WORK ITEM |
Go through the records below and show every line with the string "Century".

——————————

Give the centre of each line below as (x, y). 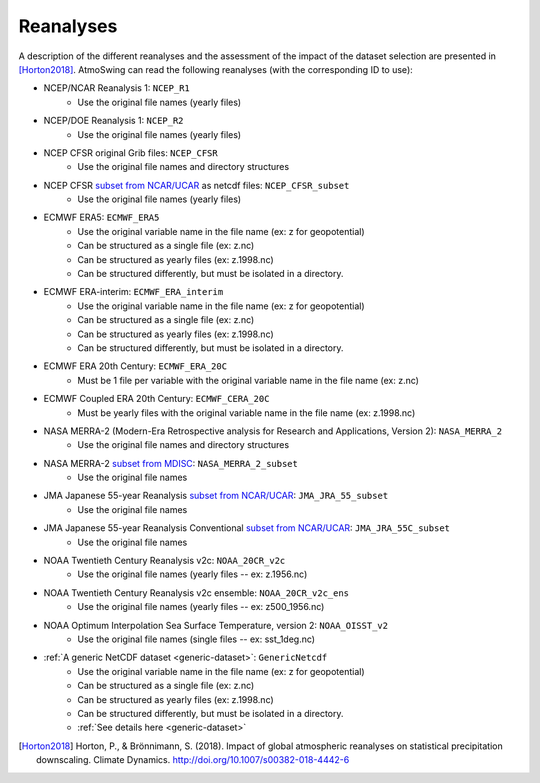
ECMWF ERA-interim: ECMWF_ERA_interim (133, 292)
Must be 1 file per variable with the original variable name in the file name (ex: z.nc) (248, 380)
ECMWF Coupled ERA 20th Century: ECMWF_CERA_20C (156, 399)
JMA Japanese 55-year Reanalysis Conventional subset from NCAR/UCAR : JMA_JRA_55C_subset (246, 528)
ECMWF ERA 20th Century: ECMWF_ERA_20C (135, 366)
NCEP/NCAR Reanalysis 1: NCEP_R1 (116, 88)
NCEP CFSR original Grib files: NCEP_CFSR (131, 152)
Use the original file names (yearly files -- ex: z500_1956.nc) (201, 607)
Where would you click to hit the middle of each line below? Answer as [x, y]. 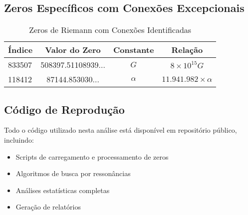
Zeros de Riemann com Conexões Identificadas [110, 30]
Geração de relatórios [48, 207]
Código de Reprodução [64, 109]
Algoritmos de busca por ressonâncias [73, 173]
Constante [133, 50]
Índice [20, 50]
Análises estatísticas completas [63, 190]
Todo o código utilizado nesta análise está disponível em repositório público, [121, 130]
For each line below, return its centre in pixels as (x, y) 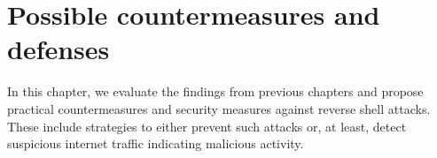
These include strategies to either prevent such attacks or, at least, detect (207, 126)
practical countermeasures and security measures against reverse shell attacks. (219, 108)
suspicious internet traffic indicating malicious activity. (156, 143)
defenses (59, 49)
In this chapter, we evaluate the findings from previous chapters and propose (215, 91)
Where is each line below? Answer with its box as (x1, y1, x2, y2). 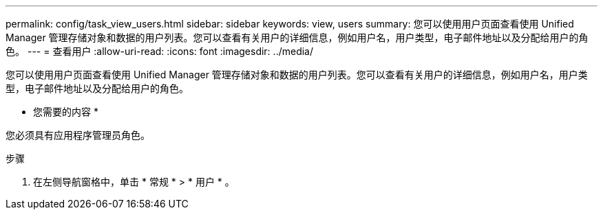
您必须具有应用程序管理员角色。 (6, 129, 150, 141)
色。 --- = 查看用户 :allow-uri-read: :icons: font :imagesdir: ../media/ (6, 45, 314, 57)
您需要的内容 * (33, 106, 98, 117)
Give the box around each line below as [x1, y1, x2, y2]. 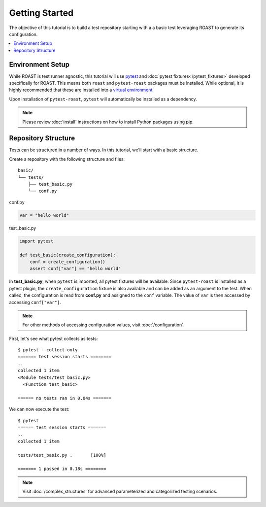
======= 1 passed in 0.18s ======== [18, 466, 106, 472]
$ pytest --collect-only [18, 347, 78, 353]
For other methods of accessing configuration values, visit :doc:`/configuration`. [22, 322, 185, 328]
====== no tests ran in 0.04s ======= [18, 395, 112, 401]
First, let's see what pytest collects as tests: [9, 336, 98, 341]
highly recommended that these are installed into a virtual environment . [9, 87, 154, 93]
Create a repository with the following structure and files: [9, 156, 125, 162]
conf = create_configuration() [30, 259, 105, 265]
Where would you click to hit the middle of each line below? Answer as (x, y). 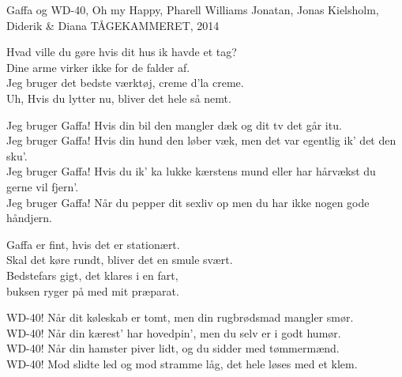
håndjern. (30, 218)
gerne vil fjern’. (43, 186)
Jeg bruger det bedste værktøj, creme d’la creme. (125, 83)
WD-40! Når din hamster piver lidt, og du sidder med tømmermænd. (173, 348)
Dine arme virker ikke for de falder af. (98, 67)
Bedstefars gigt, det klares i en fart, (92, 275)
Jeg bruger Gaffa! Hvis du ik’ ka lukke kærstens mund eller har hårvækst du (191, 171)
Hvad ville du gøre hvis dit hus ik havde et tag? (122, 52)
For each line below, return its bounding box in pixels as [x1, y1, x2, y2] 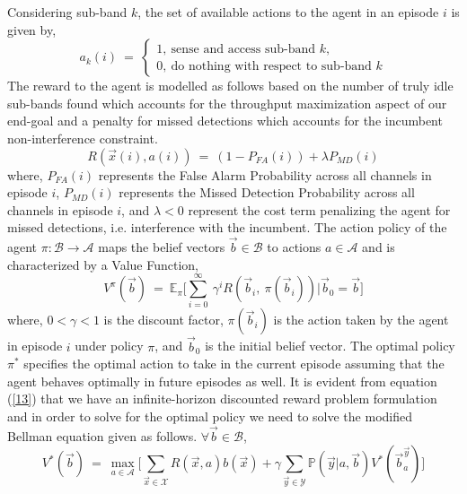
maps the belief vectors [98, 238, 225, 256]
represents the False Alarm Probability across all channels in [98, 165, 432, 184]
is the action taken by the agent [273, 310, 449, 329]
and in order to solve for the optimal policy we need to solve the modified [7, 407, 412, 426]
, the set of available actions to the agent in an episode [137, 3, 439, 21]
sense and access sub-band [171, 42, 316, 56]
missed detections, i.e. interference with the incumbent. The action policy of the [7, 218, 447, 237]
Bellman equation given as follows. [7, 426, 198, 445]
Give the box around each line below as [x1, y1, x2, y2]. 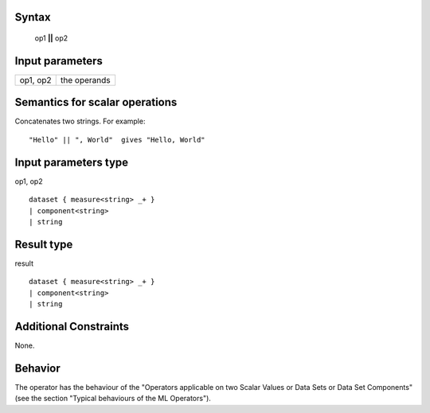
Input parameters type [14, 155, 129, 169]
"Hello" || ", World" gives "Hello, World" [29, 135, 206, 144]
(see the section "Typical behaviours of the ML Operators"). [14, 394, 211, 403]
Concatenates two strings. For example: [14, 116, 146, 127]
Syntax [14, 10, 51, 24]
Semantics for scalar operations [14, 95, 178, 109]
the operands [60, 74, 111, 85]
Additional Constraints [14, 319, 130, 333]
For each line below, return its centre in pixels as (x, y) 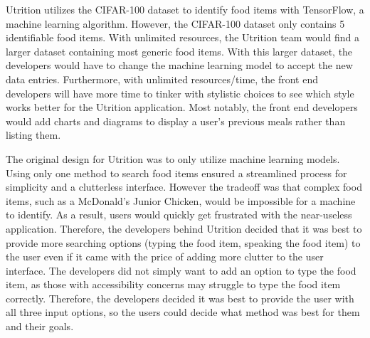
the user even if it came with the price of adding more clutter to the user (165, 257)
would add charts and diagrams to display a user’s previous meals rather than (176, 121)
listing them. (33, 135)
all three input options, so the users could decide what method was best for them (183, 312)
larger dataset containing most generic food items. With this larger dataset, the (179, 51)
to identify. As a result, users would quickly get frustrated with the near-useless (179, 215)
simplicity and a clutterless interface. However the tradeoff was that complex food (184, 187)
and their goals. (40, 326)
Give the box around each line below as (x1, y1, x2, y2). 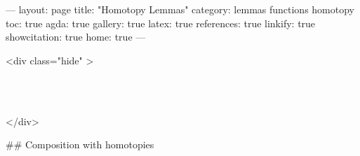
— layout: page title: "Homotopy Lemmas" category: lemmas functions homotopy (6, 2, 355, 16)
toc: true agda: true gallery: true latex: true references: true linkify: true (6, 15, 316, 30)
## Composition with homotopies (6, 137, 154, 152)
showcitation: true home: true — (6, 29, 146, 44)

——————————

RESPONSE AREA |
ECMWF Coupled ERA 20th Century: ECMWF_CERA_20C (156, 399)
ECMWF ERA 20th Century: ECMWF_ERA_20C (135, 366)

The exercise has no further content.